Measurment, the humanities, and library science
Measurement is one of the fundamental qualities of science. The work of Archimedes is the prototypical example. Kepler and Galileo took the process to another level. Newton brought it to full flower. Since Newton the use of measurement — the assignment of mathematical values — applied against observations of the natural world and human interactions have given rise to the physical and social sciences. Unlike studies in the humanities, science is repeatable and independently verifiable. It is objective. Such is not a value judgment, merely a statement of fact. While the sciences seem cold, hard, and dry, the humanities are subjective, appeal to our spirit, give us a sense of purpose, and tend to synthesis our experiences into a meaningful whole. Both of the scientific and humanistic thinking processes are necessary for us to make sense of the world around us. I call these combined processes “arscience“.

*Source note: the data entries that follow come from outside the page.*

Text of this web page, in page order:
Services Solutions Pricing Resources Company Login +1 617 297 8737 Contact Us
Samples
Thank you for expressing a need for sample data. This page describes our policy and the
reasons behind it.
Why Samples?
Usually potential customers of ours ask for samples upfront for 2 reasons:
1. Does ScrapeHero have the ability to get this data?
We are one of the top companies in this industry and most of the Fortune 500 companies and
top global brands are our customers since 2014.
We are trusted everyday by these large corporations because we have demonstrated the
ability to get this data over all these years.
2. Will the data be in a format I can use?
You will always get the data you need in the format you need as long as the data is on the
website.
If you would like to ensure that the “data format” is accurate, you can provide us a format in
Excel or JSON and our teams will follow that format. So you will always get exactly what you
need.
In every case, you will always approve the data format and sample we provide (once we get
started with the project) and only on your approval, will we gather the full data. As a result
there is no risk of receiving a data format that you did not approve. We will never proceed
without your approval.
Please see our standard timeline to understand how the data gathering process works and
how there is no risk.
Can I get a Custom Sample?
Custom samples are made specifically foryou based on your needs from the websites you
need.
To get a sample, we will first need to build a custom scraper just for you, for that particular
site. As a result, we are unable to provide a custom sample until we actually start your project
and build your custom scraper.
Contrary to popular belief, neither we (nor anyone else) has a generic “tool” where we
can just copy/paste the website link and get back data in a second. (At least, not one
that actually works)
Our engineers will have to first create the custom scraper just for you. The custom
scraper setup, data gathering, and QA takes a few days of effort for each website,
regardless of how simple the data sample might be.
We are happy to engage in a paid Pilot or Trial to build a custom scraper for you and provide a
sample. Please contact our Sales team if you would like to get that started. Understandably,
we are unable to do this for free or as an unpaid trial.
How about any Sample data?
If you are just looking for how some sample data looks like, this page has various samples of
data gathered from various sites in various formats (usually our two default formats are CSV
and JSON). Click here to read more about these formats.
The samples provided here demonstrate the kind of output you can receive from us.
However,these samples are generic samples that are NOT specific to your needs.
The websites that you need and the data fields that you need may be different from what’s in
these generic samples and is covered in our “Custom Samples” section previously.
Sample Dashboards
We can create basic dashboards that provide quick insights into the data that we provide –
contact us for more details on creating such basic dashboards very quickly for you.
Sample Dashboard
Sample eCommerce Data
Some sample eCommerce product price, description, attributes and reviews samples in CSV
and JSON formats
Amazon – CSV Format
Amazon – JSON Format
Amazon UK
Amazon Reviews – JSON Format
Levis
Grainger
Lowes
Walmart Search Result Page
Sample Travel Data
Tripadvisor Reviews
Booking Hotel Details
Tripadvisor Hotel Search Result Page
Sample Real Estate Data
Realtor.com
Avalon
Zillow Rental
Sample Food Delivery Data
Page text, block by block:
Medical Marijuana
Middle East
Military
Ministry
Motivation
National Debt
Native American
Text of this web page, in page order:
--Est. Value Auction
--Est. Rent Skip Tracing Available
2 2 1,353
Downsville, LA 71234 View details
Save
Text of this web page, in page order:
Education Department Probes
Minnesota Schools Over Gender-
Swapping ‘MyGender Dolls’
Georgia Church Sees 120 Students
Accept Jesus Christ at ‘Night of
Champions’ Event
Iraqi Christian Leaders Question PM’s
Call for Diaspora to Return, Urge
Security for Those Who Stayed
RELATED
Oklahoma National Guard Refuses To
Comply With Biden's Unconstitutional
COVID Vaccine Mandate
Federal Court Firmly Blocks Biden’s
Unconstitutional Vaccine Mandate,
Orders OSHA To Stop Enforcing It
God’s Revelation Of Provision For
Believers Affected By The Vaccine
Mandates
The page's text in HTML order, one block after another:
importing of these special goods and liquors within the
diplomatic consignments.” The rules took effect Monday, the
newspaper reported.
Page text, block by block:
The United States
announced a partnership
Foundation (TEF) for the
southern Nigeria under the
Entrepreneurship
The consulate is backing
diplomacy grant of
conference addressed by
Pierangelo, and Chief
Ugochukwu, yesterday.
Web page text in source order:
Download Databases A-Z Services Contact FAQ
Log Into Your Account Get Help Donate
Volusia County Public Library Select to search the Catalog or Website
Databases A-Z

The library profession could benefit from the greater application of measurement. In my opinion, too much of the profession’s day-to-day as well as strategic decisions are based on antidotal evidence and gut feelings. Instead of basing our actions on data, actions are based on tradition. “This is the way we have always done it.” This is medieval, and consequently, change comes very slowly. I sincerely believe libraries are not going away any time soon, but I do think the profession will remain relevant longer if librarians were to do two things: 1) truly exploit the use of computers, and 2) base a greater number of their decisions on data — measurment — as opposed to opinion. Let’s call this library science.